I started a degree in Mathematics and in my final year when I lost my sight, I switched to start a BSc in Business IT at Bournemouth University. I have a passion for technology and its use to resolve problems and improve processes. This passion motivated me to secure a placement with IBM UK Ltd, one of the top technology consultancy organisations in the world, as a Business Analyst. My role involved training employees in locations across the UK to use IBM business applications.
What attracted you to a career at J.P. Morgan?
After university, I wanted to work in a more challenging environment where technology is implemented to solve specifically challenging problems, like financial issues. I was attracted to J.P. Morgan’s investment in technology and strategic successful use of technology to be one of the top investment banks. I joined through the graduate programme in 2011 as a Business Systems Analyst supporting the bank’s major Global Custody application. My role involved capturing and translating business requirements into technical requirements, and stakeholder engagement (product, business and technology).
What are your typical daily responsibilities?
In 2013 I moved to join the Cash Processing Management technology team as a Business Systems Analyst mainly supporting systems that process our FX and standing instructions, as well as assisting with supporting cash accounting and management systems.
How do you manage your disability at work?

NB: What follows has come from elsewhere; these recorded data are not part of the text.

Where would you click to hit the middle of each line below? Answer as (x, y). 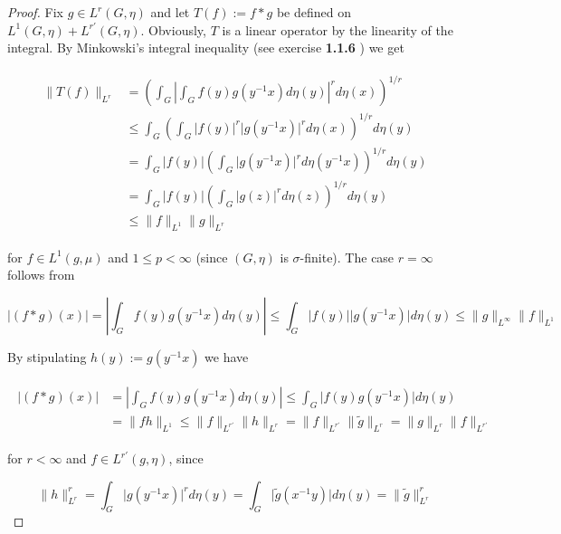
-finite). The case (347, 257)
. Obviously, (173, 29)
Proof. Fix (35, 12)
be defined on (314, 12)
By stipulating (47, 356)
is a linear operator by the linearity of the (338, 29)
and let (170, 12)
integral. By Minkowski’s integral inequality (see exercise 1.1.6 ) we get (206, 48)
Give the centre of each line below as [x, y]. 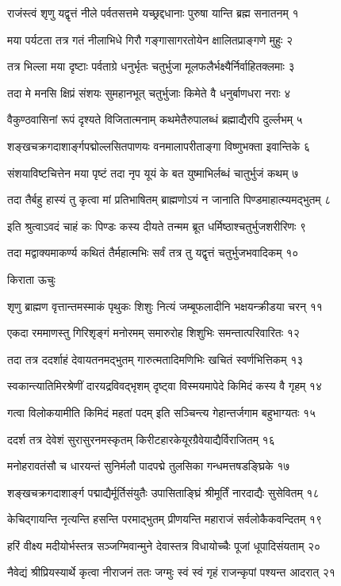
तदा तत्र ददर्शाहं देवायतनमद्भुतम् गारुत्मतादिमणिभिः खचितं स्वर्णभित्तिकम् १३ [155, 359]
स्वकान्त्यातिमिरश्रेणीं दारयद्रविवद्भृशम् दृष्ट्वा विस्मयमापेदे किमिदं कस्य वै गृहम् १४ [165, 386]
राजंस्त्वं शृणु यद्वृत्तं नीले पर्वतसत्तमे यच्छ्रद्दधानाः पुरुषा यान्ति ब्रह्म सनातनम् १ [153, 13]
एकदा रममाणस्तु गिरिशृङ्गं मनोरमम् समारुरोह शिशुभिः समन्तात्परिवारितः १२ [153, 333]
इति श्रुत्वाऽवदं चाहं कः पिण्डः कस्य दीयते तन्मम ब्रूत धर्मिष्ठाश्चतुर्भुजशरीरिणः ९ [157, 226]
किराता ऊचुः [31, 279]
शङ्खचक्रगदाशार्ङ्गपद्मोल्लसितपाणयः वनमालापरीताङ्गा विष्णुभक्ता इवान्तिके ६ [159, 146]
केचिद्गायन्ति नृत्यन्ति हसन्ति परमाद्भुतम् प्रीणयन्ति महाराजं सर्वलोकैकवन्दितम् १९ [165, 519]
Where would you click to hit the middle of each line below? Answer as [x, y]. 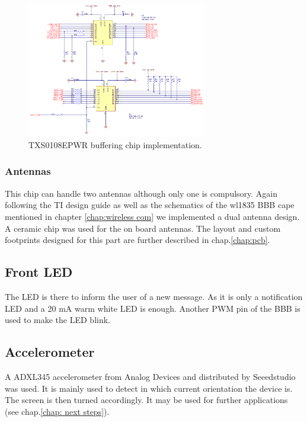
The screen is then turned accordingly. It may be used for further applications [146, 400]
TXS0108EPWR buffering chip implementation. [115, 144]
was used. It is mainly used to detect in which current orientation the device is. [149, 388]
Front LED [39, 272]
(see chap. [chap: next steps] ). [57, 411]
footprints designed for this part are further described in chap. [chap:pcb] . [137, 240]
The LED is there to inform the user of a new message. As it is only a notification [154, 296]
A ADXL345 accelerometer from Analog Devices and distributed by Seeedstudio [150, 376]
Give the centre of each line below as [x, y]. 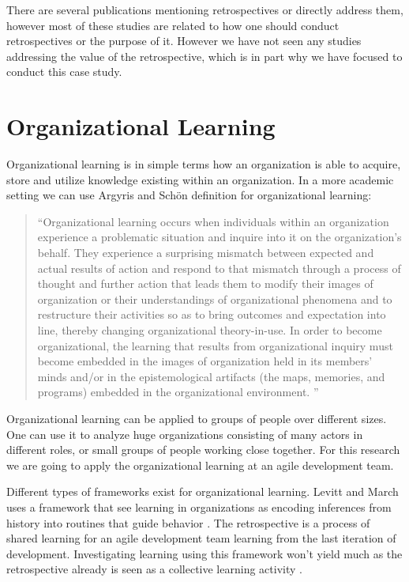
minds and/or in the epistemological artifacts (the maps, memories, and [211, 376]
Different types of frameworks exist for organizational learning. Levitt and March [203, 491]
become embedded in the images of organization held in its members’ [205, 361]
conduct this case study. [64, 72]
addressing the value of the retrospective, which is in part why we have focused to [204, 56]
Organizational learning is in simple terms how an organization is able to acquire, [204, 164]
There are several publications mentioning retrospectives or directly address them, [205, 9]
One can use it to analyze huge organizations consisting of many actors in [185, 434]
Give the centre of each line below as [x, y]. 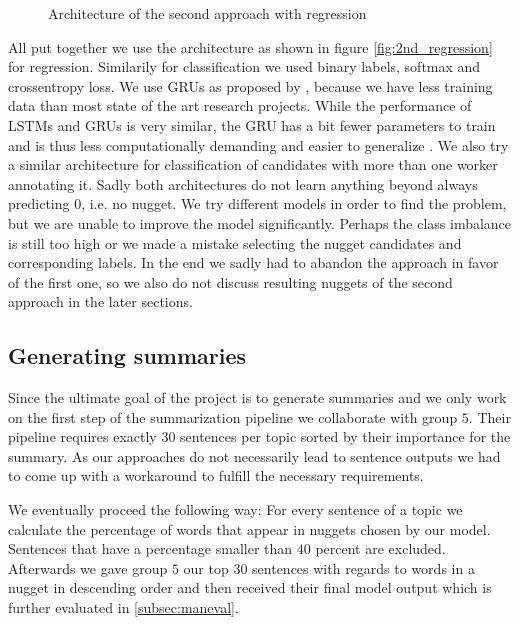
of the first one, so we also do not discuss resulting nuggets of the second [230, 281]
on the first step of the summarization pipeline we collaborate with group [233, 416]
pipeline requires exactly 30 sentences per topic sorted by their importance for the [259, 436]
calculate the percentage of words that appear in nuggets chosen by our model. [249, 528]
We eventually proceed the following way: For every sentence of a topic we [235, 509]
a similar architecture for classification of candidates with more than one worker [253, 164]
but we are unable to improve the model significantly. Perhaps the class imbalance [260, 222]
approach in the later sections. [100, 301]

I am open about my disability and always state my requirements to be able to accomplish any task. I am also keen to try new things. This provides me with the opportunity to create work-arounds to solve problems and test my limitations. The team trusts me to highlight any tasks I have issues with and are happy to provide reasonable alternatives. For example, my role involves a lot of modelling and communication. My team are very supportive and take time to explain models or provide descriptive alternatives to ensure that I am engaged. I believe I manage my disability very well, as most of the stakeholders I communicate with are always surprised to know that I am blind when they meet me in person.
How has your employer helped you to do well at your workplace?
When I applied to join the graduate programme, the recruiting team contacted me to gain a better understanding of what I required to participate in the interview and assessment process. Upon my success into the graduate programme, the recruiting team contacted me to ensure that I was provided with reasonable adjustments for the induction. They then handed over to occupational health and my line-manager, who worked with ‘Access To Work’ to ensure I had the right equipment. Since then my team has been supportive in providing equipment or work-arounds to overcome accessibility challenges.
How would you describe the culture at J.P. Morgan?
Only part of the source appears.